The pattern will recursively match files in all subdirectories. For example:

```sql theme={"theme":{"light":"github-light","dark":"github-dark"}}
SELECT count(*) FROM READ_PARQUET('s3://firebolt-publishing-public/*.parquet');
```

counts rows of all Parquet files in the bucket, including those in subdirectories like `help_center_assets/firebolt_sample_dataset/playstats/*.parquet`.

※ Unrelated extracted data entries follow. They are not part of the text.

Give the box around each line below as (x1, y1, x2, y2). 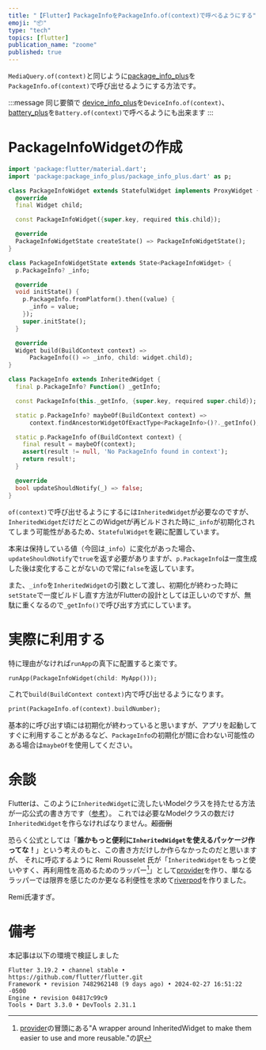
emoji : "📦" (8, 19, 47, 27)
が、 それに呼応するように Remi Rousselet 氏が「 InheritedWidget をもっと (8, 855, 249, 865)
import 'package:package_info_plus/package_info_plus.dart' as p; (8, 172, 232, 181)
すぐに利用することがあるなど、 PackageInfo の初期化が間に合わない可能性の (8, 730, 256, 740)
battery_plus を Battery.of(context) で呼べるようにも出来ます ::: (8, 108, 214, 117)
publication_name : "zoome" (8, 41, 97, 49)
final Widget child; (15, 201, 83, 210)
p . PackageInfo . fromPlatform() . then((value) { (22, 295, 176, 303)
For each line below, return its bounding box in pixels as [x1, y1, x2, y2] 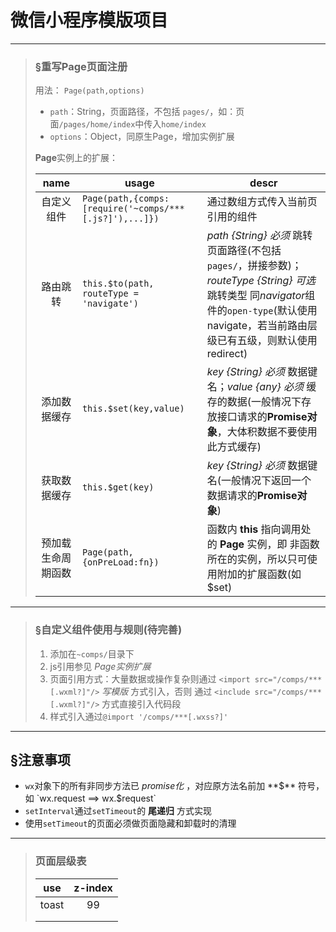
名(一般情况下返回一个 [206, 474, 312, 488]
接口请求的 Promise [216, 410, 308, 424]
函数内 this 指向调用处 [206, 522, 312, 536]
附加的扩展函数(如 [216, 567, 302, 581]
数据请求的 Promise [206, 489, 298, 503]
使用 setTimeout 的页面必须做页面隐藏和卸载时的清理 [24, 817, 237, 830]
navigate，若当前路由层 [206, 319, 318, 333]
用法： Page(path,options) [34, 84, 145, 96]
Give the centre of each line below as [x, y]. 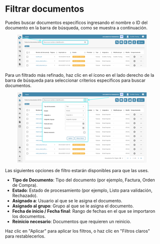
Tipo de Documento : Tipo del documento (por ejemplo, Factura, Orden [83, 180]
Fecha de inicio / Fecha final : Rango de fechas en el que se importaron [84, 211]
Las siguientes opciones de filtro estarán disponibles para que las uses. [77, 171]
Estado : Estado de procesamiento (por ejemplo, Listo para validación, [82, 190]
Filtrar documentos [45, 9]
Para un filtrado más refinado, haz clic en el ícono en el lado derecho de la [80, 75]
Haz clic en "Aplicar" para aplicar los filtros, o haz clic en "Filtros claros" [78, 231]
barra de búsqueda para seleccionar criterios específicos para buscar [75, 80]
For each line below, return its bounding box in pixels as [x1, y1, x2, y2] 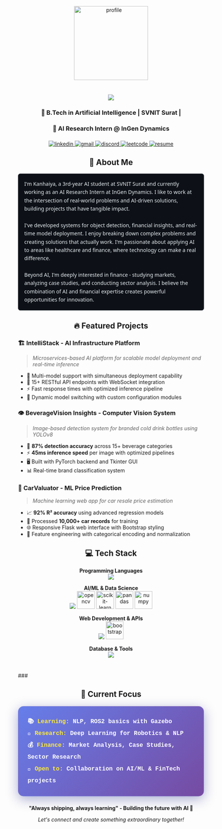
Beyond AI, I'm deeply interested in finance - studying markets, [24, 271, 176, 279]
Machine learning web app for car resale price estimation [32, 497, 173, 504]
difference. [24, 254, 51, 262]
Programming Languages [79, 567, 143, 574]
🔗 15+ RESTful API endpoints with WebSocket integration [26, 379, 165, 386]
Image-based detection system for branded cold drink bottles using [32, 424, 198, 431]
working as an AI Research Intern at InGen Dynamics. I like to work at [24, 188, 192, 196]
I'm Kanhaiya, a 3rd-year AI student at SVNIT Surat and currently [24, 180, 179, 188]

The column `$source_file_name` can be used in combination with [REGEXP\_EXTRACT](https://docs.firebolt.io/reference-sql/functions-reference/string/regexp-extract) to extract data from the source file path. The following code returns the `TournamentID` for each record it reads based on its file path:

```sql theme={"theme":{"light":"github-light","dark":"github-dark"}}
SELECT REGEXP_EXTRACT($source_file_name, 'TournamentID=(\d+)','',1) as TournamentID, *
FROM READ_PARQUET(URL => 's3://firebolt-publishing-public/help_center_assets/firebolt_sample_dataset/playstats/*.parquet')
LIMIT 5;
```

For example, it returns `92` for records in file `s3://firebolt-publishing-public/help_center_assets/firebolt_sample_dataset/playstats/TournamentID=92/cc2a2a0b4e8b4fb39abf20a956e7cc3e-0.parquet`.